# [LISTED RECORDS]
Segment Open

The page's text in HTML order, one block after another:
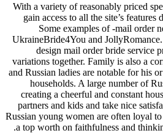
With a variety of
gain access to
Some
UkraineBride4You
design mail
variations
and Russian ladies
households. A
creating a
partners and kids
Russian young
a top worth on

Segment Closed

# [YOUR OBJECTIVE]
In your copy of the records above, include every line exactly but no pictures.

# [WRITTEN SOLUTION]
The page's text in HTML order, one block after another:
With a variety of
gain access to
Some
UkraineBride4You
design mail
variations
and Russian ladies
households. A
creating a
partners and kids
Russian young
a top worth on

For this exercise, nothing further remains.